Ближайшими археологическими аналогами изваяний из Нарийн Хурумту, обнаруженные в Монголии, несомненно являются высеченные высоким рельефом человеческие лица на верхушках нескольких стел, именуемых в специальной литературе «оленными камнями». Вся поверхность этих стел покрыта стилизованными изображениями оленей с ветвистыми рогами, клювовидными мордами и подогнутыми ногами. Вместе с оленями, в нижней половине стелы, часто изображено подвешенное к поясу оружие — боевые секиры, кинжалы, лук, стрелы, иногда щит. Стелы символизировали вождей или, по иному мнению, первопредков раннескифских племён Центральной Азии и, хотя их датировка ещё остаётся дискуссионной, по авторитетному мнению исследователя этих памятников В.В. Волкова, все они относятся к первым векам I тыс. до н.э.[4].
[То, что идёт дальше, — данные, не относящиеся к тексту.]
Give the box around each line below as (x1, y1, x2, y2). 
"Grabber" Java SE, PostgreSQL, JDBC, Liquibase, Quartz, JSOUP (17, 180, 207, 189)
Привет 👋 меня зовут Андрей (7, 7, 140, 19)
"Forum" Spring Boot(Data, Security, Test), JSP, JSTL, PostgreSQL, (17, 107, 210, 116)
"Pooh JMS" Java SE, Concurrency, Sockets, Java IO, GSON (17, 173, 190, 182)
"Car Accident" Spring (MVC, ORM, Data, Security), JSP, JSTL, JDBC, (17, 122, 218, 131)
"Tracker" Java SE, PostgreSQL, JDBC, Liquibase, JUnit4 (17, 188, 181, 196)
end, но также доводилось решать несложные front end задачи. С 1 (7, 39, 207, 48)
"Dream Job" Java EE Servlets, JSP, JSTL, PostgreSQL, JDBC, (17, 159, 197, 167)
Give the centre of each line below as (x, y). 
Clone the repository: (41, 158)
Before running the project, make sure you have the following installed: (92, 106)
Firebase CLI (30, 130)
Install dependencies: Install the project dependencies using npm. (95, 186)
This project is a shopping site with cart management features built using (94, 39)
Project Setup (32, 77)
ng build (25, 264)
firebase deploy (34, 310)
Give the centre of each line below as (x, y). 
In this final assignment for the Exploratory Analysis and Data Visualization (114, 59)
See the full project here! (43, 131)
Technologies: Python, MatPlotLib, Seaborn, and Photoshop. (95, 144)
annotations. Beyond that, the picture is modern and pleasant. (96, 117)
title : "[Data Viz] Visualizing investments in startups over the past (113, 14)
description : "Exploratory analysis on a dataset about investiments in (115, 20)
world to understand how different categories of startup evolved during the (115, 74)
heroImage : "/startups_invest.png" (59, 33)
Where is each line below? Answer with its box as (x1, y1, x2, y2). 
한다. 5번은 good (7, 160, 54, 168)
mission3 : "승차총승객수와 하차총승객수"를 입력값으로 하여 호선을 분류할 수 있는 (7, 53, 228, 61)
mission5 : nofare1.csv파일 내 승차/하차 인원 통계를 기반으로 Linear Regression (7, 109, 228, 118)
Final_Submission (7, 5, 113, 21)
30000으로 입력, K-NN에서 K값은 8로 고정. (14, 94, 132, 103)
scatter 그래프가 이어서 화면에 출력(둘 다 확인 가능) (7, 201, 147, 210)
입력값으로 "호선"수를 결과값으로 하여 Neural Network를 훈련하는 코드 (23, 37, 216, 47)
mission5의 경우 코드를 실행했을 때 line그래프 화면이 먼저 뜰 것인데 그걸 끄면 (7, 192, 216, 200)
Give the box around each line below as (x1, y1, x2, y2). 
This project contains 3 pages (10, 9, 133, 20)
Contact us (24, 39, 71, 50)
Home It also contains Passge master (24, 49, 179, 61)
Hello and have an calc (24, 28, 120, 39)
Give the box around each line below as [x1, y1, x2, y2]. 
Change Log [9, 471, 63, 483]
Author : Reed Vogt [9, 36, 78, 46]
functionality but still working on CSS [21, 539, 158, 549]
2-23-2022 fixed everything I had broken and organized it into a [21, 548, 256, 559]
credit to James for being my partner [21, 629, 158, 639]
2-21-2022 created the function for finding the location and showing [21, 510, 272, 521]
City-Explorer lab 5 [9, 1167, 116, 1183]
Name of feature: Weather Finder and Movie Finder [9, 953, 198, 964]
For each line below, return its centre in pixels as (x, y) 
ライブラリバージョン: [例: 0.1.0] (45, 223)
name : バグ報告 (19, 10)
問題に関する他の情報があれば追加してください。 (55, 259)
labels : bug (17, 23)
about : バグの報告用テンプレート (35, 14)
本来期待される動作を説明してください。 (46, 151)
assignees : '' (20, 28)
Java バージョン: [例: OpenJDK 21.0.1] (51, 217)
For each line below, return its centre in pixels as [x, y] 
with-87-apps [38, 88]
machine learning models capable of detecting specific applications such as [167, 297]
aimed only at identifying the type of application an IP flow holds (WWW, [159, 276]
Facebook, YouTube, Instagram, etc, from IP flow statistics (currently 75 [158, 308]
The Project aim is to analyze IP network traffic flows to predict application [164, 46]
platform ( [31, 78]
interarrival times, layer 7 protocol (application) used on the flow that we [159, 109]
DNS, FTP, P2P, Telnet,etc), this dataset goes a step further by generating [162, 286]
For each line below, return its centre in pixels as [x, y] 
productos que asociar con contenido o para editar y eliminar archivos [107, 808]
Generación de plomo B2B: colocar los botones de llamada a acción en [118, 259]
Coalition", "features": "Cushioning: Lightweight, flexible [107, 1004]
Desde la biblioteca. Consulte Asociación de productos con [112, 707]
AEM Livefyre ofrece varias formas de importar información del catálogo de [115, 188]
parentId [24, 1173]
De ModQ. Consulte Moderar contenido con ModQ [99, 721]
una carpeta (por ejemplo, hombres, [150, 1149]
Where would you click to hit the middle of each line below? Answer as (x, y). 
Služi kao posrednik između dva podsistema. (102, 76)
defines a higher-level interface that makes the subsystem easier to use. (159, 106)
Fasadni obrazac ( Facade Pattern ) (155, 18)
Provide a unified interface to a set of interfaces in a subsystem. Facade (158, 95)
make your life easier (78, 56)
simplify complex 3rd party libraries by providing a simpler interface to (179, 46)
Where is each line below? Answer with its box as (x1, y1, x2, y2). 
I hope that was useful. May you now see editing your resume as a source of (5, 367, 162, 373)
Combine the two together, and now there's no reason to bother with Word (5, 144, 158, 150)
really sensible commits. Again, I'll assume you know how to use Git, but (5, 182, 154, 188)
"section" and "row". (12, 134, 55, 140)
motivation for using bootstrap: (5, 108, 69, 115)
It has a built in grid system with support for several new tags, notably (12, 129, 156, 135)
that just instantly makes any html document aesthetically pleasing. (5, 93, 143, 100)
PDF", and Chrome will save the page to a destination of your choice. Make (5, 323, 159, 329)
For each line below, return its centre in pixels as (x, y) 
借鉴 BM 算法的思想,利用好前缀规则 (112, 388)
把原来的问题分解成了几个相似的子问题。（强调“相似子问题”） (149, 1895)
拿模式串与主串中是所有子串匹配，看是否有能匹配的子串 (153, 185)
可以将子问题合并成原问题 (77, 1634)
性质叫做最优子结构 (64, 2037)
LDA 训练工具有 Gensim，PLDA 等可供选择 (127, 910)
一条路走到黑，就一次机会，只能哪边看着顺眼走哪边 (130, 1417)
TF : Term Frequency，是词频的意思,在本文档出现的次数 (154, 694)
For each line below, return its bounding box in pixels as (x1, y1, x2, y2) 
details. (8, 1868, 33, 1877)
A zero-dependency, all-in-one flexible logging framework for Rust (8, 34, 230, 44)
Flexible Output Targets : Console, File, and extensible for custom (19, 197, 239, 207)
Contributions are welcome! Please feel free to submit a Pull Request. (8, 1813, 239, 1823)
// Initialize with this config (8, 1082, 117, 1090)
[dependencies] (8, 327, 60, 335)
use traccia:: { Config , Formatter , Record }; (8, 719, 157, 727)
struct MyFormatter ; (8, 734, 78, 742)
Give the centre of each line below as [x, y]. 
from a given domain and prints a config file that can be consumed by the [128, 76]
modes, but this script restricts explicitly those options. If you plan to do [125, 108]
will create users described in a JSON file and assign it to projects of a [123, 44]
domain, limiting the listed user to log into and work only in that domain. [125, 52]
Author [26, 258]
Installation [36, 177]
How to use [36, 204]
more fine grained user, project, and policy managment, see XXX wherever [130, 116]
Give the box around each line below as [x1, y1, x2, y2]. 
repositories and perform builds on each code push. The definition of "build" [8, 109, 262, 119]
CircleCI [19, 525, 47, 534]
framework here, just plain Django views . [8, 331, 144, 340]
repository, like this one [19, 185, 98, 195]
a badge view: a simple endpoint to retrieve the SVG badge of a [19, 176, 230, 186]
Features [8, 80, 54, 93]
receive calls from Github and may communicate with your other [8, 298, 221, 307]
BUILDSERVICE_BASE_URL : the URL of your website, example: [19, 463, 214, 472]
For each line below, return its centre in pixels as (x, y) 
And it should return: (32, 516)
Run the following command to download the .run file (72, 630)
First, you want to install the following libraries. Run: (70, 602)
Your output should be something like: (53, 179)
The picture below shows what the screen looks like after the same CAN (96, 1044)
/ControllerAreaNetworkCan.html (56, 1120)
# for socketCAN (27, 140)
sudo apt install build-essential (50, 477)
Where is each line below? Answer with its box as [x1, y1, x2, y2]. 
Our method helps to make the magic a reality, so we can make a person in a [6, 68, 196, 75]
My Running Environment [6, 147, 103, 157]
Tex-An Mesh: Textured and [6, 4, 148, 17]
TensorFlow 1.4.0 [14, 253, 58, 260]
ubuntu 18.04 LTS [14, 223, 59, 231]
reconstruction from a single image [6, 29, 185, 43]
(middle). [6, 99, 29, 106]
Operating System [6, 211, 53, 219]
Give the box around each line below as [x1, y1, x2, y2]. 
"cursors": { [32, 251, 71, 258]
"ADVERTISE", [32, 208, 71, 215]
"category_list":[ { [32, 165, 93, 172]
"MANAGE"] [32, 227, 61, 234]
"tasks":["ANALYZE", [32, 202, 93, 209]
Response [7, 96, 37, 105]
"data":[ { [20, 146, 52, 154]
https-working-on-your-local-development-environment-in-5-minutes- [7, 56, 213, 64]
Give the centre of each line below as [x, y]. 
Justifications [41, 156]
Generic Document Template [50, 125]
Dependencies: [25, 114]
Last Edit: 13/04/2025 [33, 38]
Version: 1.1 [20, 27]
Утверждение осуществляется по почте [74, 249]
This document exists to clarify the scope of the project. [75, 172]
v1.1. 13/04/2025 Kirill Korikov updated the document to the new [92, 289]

Лишь на трёх из 600 открытых в Монголии «оленных камней» и одном «камне» из Тувы имеются реалистически выполненные человеческие лица, близкие по иконографии к изваяниям Нарийн Хурумту. К сожалению, никогда не возникал вопрос — синхронны ли эти горельефы на верхушках «оленных камней» с вырезанными на их поверхности весьма условными сюжетами? Разительное стилистическое и типологическое несходство заставляет полагать, что во всех упомянутых случаях для изготовления «оленных камней» были использованы уже готовые стелы с изображёнными на них лицами. Определённые параллели явственно проявились в связях между изваяниями из Нарийн Хурумту и памятниками середины II тыс. до н.э. в бассейне верхнего Енисея (окуневская культура). Так или иначе, и памятники из Нарийн Хурумту, и человеческие лица, изваянные на верхушках «оленных камней» из Монголии, предшествуют раннескифским памятникам Центральной Азии и не могут быть датированы позднее рубежа II–I тыс. до н.э.